Work required
Write the records below out in full, character for character, with no pictures.

==== Entries provided ====

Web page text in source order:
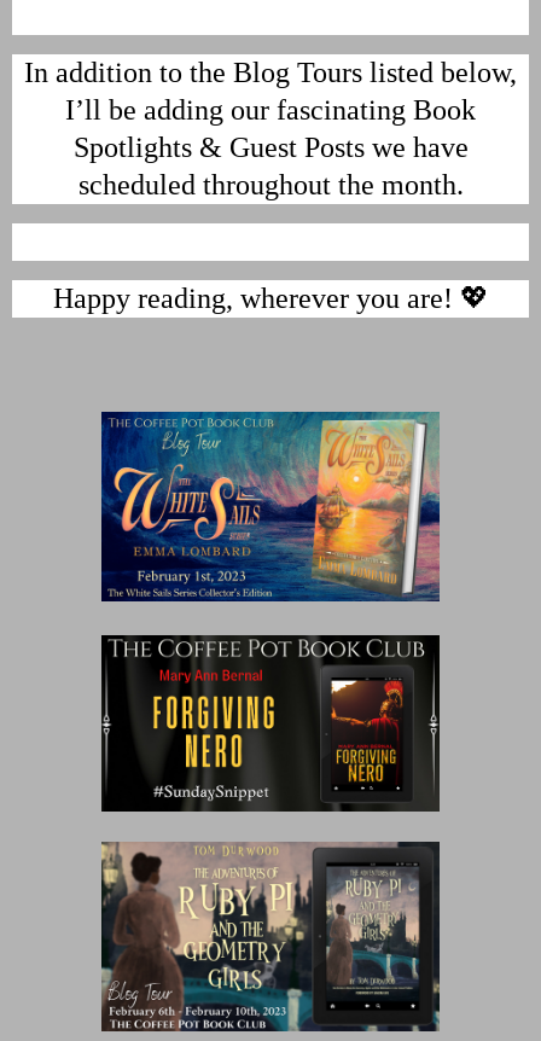
In addition to the Blog Tours listed below,
I’ll be adding our fascinating Book
Spotlights & Guest Posts we have
scheduled throughout the month.
Happy reading, wherever you are! 💖
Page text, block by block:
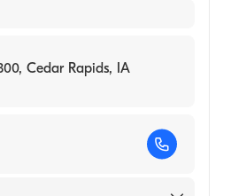
Cedar Rapids, IA
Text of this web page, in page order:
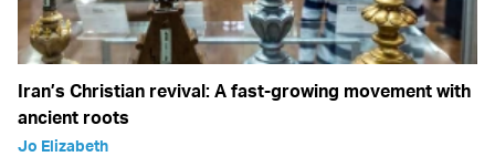
Iran’s Christian revival: A fast-growing movement with
ancient roots
Jo Elizabeth
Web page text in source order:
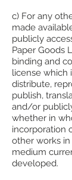
c) For any
made
publicly
Paper Goods
binding and
license which
distribute,
publish,
and/or
whether in
incorporation
other works
medium
developed.
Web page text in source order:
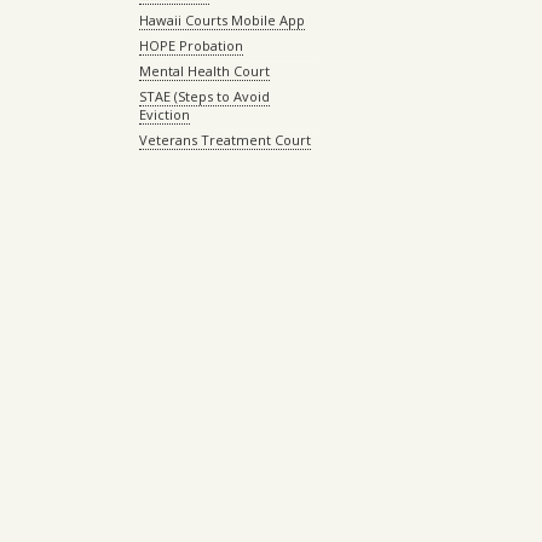
Hawaii Courts Mobile App
HOPE Probation
Mental Health Court
STAE (Steps to Avoid
Eviction
Veterans Treatment Court
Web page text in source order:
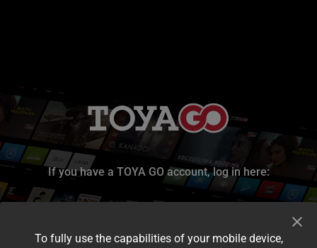
If you have a TOYA GO account, log in here:
To fully use the capabilities of your mobile device,
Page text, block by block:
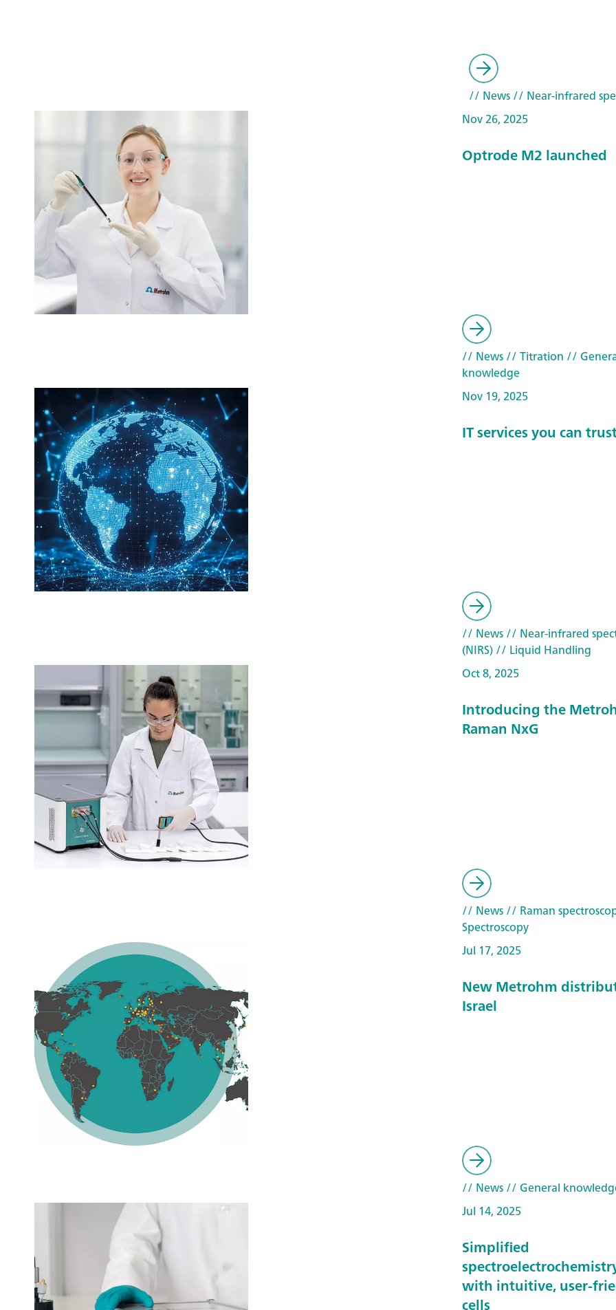
// News// Near-infrared
Nov 26, 2025
Optrode M2 launched
// News// Titration //
knowledge
Nov 19, 2025
IT services you can
// News// Near-infrared
(NIRS)// Liquid Handling
Oct 8, 2025
Introducing the
Raman NxG
// News// Raman
Spectroscopy
Jul 17, 2025
New Metrohm
Israel
// News// General
Jul 14, 2025
Simplified
with intuitive, user-
cells
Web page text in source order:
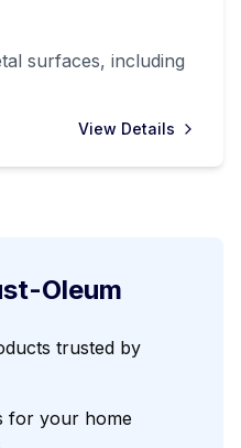
surfaces, including
View Details
Oleum
trusted by
for your home
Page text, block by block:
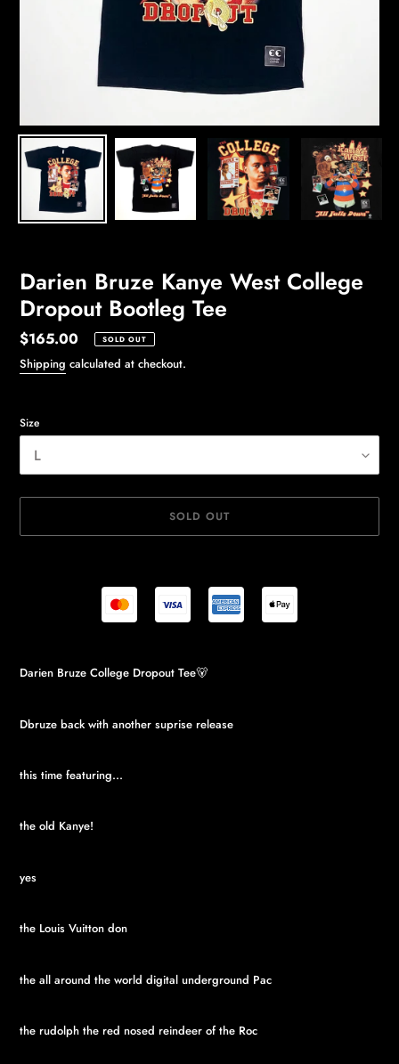
Darien Bruze Kanye West College
Dropout Bootleg Tee
Regular
price
$165.00 SOLD OUT
Shipping calculated at checkout.
Size
SOLD OUT
product
cart
Darien Bruze College Dropout Tee🐻
Dbruze back with another suprise release
this time featuring...
the old Kanye!
yes
the Louis Vuitton don
the all around the world digital underground Pac
the rudolph the red nosed reindeer of the Roc
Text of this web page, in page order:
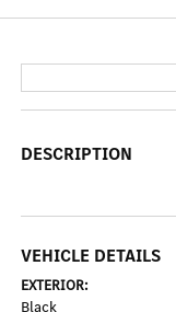
DESCRIPTION
VEHICLE DETAILS
EXTERIOR:
Black
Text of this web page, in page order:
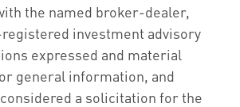
the named broker-dealer,
investment advisory
expressed and material
general information, and
a solicitation for the
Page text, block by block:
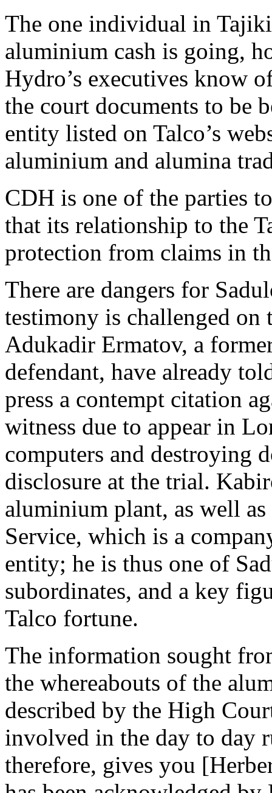
The one individual in
aluminium cash is going,
Hydro’s executives know
the court documents to be
entity listed on Talco’s
aluminium and alumina
CDH is one of the parties
that its relationship to the
protection from claims in
There are dangers for
testimony is challenged on
Adukadir Ermatov, a
defendant, have already
press a contempt citation
witness due to appear in
computers and destroying
disclosure at the trial.
aluminium plant, as well
Service, which is a
entity; he is thus one of
subordinates, and a key
Talco fortune.
The information sought
the whereabouts of the
described by the High
involved in the day to day
therefore, gives you
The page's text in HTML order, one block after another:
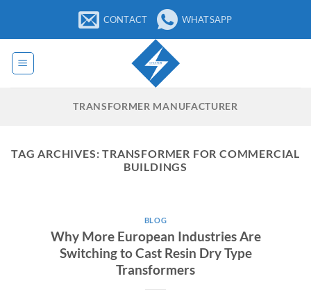
content
CONTACT WHATSAPP
TRANSFORMER MANUFACTURER
TAG ARCHIVES:TRANSFORMER FOR COMMERCIAL
BUILDINGS
BLOG
Why More European Industries Are
Switching to Cast Resin Dry Type
Transformers
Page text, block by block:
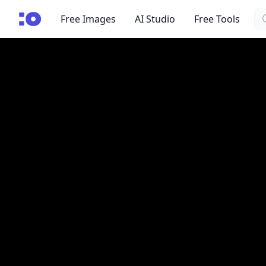
cgfaces.comFree Images AI Studio Free Tools

====

Expected output
Web page text in source order:
In addition to the Blog Tours listed below,
I’ll be adding our fascinating Book
Spotlights & Guest Posts we have
scheduled throughout the month.
Happy reading, wherever you are! 💖
Page text, block by block:
Cedar Rapids, IA
Text of this web page, in page order:
Iran’s Christian revival: A fast-growing movement with
ancient roots
Jo Elizabeth
Web page text in source order:
c) For any
made
publicly
Paper Goods
binding and
license which
distribute,
publish,
and/or
whether in
incorporation
other works
medium
developed.
Web page text in source order:
Hawaii Courts Mobile App
HOPE Probation
Mental Health Court
STAE (Steps to Avoid
Eviction
Veterans Treatment Court
Web page text in source order:
If you have a TOYA GO account, log in here:
To fully use the capabilities of your mobile device,
Page text, block by block:
// News// Near-infrared
Nov 26, 2025
Optrode M2 launched
// News// Titration //
knowledge
Nov 19, 2025
IT services you can
// News// Near-infrared
(NIRS)// Liquid Handling
Oct 8, 2025
Introducing the
Raman NxG
// News// Raman
Spectroscopy
Jul 17, 2025
New Metrohm
Israel
// News// General
Jul 14, 2025
Simplified
with intuitive, user-
cells
Web page text in source order:
surfaces, including
View Details
Oleum
trusted by
for your home
Page text, block by block:
Darien Bruze Kanye West College
Dropout Bootleg Tee
Regular
price
$165.00 SOLD OUT
Shipping calculated at checkout.
Size
SOLD OUT
product
cart
Darien Bruze College Dropout Tee🐻
Dbruze back with another suprise release
this time featuring...
the old Kanye!
yes
the Louis Vuitton don
the all around the world digital underground Pac
the rudolph the red nosed reindeer of the Roc
Text of this web page, in page order:
DESCRIPTION
VEHICLE DETAILS
EXTERIOR:
Black
Text of this web page, in page order:
the named broker-dealer,
investment advisory
expressed and material
general information, and
a solicitation for the
Page text, block by block:
The one individual in
aluminium cash is going,
Hydro’s executives know
the court documents to be
entity listed on Talco’s
aluminium and alumina
CDH is one of the parties
that its relationship to the
protection from claims in
There are dangers for
testimony is challenged on
Adukadir Ermatov, a
defendant, have already
press a contempt citation
witness due to appear in
computers and destroying
disclosure at the trial.
aluminium plant, as well
Service, which is a
entity; he is thus one of
subordinates, and a key
Talco fortune.
The information sought
the whereabouts of the
described by the High
involved in the day to day
therefore, gives you
The page's text in HTML order, one block after another:
content
CONTACT WHATSAPP
TRANSFORMER MANUFACTURER
TAG ARCHIVES:TRANSFORMER FOR COMMERCIAL
BUILDINGS
BLOG
Why More European Industries Are
Switching to Cast Resin Dry Type
Transformers
Page text, block by block:
cgfaces.comFree Images AI Studio Free Tools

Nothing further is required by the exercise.